In the latest quarter, 91.4% of patients with suspected cancer urgently referred by a GP were seen within 14 days.

This is the first time this figure has fallen below the 93% target, and represents the worst quarterly performance against this measure since records began in 2008/09.

The proportion of suspected cancer patients who started treatment within 62 days of being urgently referred by a GP also dropped from 82.3% last quarter to 80.8%, meaning that the 85% target has now been missed for the 18th consecutive quarter.

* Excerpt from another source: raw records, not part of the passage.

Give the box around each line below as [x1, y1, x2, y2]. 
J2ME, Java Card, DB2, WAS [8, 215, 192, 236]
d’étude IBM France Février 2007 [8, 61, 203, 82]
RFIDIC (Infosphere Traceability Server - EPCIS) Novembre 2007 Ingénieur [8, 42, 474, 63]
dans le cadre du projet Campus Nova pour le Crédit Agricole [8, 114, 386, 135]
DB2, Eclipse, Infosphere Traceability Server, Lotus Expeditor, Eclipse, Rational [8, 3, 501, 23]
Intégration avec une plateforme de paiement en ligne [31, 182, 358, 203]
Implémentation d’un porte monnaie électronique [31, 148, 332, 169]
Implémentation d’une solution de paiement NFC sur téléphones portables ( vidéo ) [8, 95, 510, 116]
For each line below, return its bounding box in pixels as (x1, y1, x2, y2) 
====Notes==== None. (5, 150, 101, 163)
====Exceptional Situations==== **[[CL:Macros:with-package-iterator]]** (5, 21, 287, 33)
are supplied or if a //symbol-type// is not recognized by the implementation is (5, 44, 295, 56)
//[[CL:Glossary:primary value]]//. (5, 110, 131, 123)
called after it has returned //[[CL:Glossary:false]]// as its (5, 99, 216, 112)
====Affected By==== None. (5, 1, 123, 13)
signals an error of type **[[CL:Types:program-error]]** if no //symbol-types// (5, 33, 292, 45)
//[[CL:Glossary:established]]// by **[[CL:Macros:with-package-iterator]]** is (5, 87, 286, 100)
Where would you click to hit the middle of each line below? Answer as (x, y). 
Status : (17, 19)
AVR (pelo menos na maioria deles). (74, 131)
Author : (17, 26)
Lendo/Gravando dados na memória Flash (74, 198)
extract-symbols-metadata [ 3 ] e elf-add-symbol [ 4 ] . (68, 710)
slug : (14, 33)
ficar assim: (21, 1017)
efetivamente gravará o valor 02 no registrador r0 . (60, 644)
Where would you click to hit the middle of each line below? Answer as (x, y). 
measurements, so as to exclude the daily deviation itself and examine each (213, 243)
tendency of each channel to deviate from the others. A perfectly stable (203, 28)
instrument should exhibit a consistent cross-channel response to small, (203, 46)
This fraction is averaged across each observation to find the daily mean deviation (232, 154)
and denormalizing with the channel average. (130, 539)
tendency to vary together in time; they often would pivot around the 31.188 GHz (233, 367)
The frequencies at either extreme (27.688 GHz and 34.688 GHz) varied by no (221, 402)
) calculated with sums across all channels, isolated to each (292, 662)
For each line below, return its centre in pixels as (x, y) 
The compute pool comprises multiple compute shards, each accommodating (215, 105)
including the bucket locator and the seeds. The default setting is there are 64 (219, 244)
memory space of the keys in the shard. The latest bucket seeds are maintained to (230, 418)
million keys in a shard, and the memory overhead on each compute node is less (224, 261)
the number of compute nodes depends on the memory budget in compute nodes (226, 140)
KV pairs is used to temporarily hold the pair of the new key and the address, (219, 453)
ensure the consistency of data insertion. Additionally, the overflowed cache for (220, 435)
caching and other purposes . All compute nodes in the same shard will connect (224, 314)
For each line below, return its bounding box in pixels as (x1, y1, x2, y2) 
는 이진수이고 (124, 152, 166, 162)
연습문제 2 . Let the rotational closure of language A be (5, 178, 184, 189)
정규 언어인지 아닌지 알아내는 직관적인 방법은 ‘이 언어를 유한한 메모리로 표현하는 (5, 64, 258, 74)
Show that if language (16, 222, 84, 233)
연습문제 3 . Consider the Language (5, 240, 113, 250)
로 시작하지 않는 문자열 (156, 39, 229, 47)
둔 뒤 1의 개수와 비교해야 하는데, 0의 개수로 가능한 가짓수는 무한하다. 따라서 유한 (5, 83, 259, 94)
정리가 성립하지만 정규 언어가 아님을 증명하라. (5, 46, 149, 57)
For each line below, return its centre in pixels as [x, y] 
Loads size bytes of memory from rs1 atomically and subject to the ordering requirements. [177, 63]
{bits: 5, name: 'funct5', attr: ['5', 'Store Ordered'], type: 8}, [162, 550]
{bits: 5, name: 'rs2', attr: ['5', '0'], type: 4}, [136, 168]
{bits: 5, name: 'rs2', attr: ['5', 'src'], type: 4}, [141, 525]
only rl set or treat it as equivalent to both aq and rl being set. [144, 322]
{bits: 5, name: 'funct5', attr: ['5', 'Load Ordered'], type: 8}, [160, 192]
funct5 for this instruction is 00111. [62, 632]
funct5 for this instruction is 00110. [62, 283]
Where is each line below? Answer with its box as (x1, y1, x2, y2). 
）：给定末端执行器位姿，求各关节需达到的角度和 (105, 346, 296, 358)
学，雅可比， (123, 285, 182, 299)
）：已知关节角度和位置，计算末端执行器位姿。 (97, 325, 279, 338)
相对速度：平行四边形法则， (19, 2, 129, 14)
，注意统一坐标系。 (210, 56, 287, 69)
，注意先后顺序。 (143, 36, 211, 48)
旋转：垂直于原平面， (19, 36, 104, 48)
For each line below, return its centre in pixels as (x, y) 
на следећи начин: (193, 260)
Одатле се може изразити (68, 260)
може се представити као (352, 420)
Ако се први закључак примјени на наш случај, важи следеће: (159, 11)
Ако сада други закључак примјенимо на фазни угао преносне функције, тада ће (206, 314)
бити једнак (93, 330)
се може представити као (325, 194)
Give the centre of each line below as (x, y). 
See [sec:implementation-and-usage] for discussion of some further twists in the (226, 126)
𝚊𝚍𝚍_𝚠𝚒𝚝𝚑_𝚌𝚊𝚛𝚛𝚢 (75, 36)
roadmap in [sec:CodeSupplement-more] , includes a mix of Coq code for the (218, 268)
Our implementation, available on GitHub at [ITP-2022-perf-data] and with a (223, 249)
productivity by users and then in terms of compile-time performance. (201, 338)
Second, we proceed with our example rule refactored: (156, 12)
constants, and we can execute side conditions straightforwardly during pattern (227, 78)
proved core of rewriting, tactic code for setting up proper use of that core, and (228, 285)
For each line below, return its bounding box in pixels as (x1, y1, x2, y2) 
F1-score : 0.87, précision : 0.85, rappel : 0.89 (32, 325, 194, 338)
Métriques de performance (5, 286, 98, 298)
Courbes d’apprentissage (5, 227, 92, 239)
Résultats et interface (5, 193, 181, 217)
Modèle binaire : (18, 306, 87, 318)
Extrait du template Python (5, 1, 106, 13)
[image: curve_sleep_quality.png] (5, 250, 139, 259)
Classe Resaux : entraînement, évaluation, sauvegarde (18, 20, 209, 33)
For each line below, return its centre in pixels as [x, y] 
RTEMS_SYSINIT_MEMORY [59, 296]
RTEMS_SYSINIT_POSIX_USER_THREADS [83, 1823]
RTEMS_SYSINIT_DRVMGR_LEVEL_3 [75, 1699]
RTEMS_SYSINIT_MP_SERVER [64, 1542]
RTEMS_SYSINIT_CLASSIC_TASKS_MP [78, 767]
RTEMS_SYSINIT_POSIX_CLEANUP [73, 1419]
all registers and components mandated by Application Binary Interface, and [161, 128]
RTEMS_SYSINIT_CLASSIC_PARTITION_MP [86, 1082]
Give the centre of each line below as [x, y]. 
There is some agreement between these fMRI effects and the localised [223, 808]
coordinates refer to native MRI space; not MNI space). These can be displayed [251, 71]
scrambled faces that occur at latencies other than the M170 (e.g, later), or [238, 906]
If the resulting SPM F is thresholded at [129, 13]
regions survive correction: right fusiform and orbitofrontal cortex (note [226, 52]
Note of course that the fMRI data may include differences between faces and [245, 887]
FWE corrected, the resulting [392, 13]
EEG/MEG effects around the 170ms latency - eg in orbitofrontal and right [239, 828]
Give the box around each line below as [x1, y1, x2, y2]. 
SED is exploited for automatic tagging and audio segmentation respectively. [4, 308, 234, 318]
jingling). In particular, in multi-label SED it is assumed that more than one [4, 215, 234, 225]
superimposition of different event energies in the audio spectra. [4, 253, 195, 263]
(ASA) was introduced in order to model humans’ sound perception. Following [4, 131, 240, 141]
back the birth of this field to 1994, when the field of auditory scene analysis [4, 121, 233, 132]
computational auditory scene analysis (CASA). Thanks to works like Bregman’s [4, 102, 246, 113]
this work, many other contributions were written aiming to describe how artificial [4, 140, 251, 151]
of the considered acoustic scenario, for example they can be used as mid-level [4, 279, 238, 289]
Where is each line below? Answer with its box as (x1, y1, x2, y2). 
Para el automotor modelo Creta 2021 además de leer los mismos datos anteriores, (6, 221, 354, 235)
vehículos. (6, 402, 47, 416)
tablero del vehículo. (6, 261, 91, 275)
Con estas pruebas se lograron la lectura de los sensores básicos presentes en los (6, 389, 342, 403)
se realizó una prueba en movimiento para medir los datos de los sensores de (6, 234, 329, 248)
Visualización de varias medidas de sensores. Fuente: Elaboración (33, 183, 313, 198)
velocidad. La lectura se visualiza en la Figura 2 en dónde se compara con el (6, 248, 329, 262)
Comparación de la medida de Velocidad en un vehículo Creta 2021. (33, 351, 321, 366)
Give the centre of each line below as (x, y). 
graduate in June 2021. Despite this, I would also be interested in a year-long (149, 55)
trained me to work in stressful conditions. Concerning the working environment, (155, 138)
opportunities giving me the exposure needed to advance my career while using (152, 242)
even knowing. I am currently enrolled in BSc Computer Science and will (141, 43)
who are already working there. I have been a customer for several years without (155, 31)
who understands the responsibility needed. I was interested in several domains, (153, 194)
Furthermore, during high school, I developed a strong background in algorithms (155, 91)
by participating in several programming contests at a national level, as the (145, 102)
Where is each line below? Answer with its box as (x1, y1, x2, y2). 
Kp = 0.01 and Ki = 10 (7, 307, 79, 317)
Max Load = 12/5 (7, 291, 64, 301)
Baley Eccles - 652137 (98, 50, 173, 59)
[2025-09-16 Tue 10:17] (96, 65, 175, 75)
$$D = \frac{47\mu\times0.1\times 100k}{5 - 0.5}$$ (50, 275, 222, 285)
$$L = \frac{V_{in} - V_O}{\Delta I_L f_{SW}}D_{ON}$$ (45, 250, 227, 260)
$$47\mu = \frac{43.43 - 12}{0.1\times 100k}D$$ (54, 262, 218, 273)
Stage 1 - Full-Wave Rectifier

The report also found that:

  • Of the patients referred by an NHS cancer screening programme, 88.6% started treatment within 62 days, below the target of 90% for the second consecutive quarter
  • Of the patients treated, 97.5% began first definitive cancer treatment within 31 days of receiving their diagnosis, up from 97.2% in the last quarter 
  • Of the people urgently referred for breast symptoms (where cancer was not initially suspected) 83.8% were seen within two weeks of referral, down from 92.3% in the last quarter

Senior policy fellow Tim Gardner, from the charity Health Foundation which analysed the figures, said: ‘This data suggests the health service’s capacity to diagnose and treat those patients promptly has not kept pace with need and the 14 day wait target from GP referral for suspected cancer to first outpatient appointment has been missed for a whole quarter for the first time since records began in 2008/09.

‘This is concerning at a time of the year when the NHS should have some respite from winter pressures, and there is a similar picture of longer waits for emergency care and planned surgery as demand exceeds capacity.’

Back in 2015, NICE released new guidance which told GPs to refer patients with suspected cancer at a lower risk threshold.